Emmer trails Dayton by 8,774 votes, but there would have to be widespread, systematic errors for Emmer to overcome the deficit either during the certification process or a recount, said Guy Charles, a law professor at Duke University.
"That's a significant mathematical shift that would require a fair number of systematic errors," Charles told MPR's Midmorning.
There are several ways the vote totals could change at various steps in the process. First, the numbers are expected to fluctuate between now and Nov. 23, when the state Canvassing Board meets to certify the results.
Then, during the recount, vote numbers could fluctuate as election officials examine ballots. Some of those ballots' validity might be challenged.
Another area Emmer's campaign might look for votes is in rejected absentee ballots, which The Associated Press reported Thursday number about 3,000.
But Charles and the other guests on MPR's Midmorning said it's not likely vote totals will shift that much.
"Nine thousand is a mighty steep hill to climb, and I think the Emmer folks know it," said Fritz Knaak, one of the attorneys representing Norm Coleman's campaign in the 2008 Senate recount.

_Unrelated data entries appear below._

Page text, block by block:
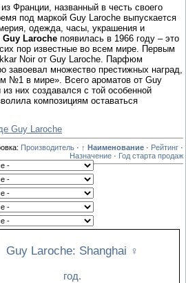
Франции, названный в честь своего
под маркой Guy Laroche выпускается
одежда, часы, украшения и
Laroche появилась в 1966 году – это
пор известные во всем мире. Первым
Noir от Guy Laroche. Парфюм
завоевал множество престижных наград,
№1 в мире». Всего ароматов от Guy
них создавался с той особенной
композициям оставаться
Guy Laroche
Производитель · ↑ Наименование · Рейтинг ·
Назначение · Год старта продаж
Guy Laroche: Shanghai ♀
год.
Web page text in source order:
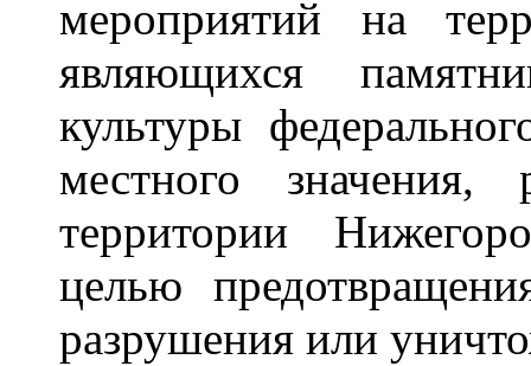
мероприятий на
являющихся
культуры
местного значения,
территории
целью
разрушения или
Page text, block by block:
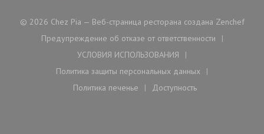
© 2026 Chez Pia — Веб-страница ресторана создана Zenchef
Предупреждение об отказе от ответственности
((открывается в новом окне))
УСЛОВИЯ ИСПОЛЬЗОВАНИЯ
((открывается в новом окне))
Политика защиты персональных данных
((открывается в новом окне))
Политика печенье
((открывается в новом окне))
Доступность
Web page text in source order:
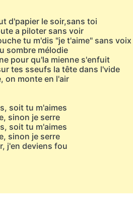
d'papier le soir,sans toi
a piloter sans voir
tu m'dis "je t'aime" sans voix
sombre mélodie
pour qu'la mienne s'enfuit
tes sseufs la tête dans l'vide
on monte en l'air
soit tu m'aimes
sinon je serre
soit tu m'aimes
sinon je serre
j'en deviens fou
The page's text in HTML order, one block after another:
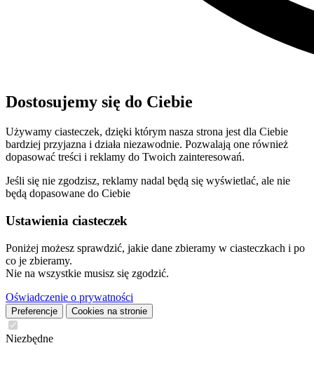
Dostosujemy się do Ciebie
Używamy ciasteczek, dzięki którym nasza strona jest dla Ciebie
bardziej przyjazna i działa niezawodnie. Pozwalają one również
dopasować treści i reklamy do Twoich zainteresowań.
Jeśli się nie zgodzisz, reklamy nadal będą się wyświetlać, ale nie
będą dopasowane do Ciebie
Ustawienia ciasteczek
Poniżej możesz sprawdzić, jakie dane zbieramy w ciasteczkach i po
co je zbieramy.
Nie na wszystkie musisz się zgodzić.
Oświadczenie o prywatności
Preferencje Cookies na stronie
Niezbędne
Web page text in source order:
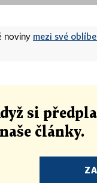
noviny mezi své
si
články.

State GOP Chairman Tony Sutton said Wednesday that party officials will "overturn every stone" looking for votes. He said that will include looking into possibilities ranging from fraud to incompetence.
Raleigh Levine, a professor at William Mitchell College of Law, said there will likely be a variety of arguments coming from the Dayton and Emmer campaigns throughout the process.
But Levine said when it comes to errors in tabulating the votes, Minnesota's elections system in the past has proven not be susceptible to major problems.
"The voting machines have been pretty accurate," Levine said. "It's quite difficult to flip a result."
On the other hand, human error is always at play. As election judges report their results, numbers can be transcribed wrong and there can be mistakes in the arithmetic.
Knaak and Brian Rice, an attorney who works with the DFL Senate Caucus, agreed that the errors are almost always inadvertent and have become part of the process.
"The numbers will change to some degree, and it may be that there might even be an error that we call egregious," Rice said. "Generally what happens is these errors end up offsetting each other."
Knaak said he will be surprised if the recount process itself goes past mid-December, noting that election officials know how everything works now.
"I'm expecting this to move along really quite quickly," Knaak said.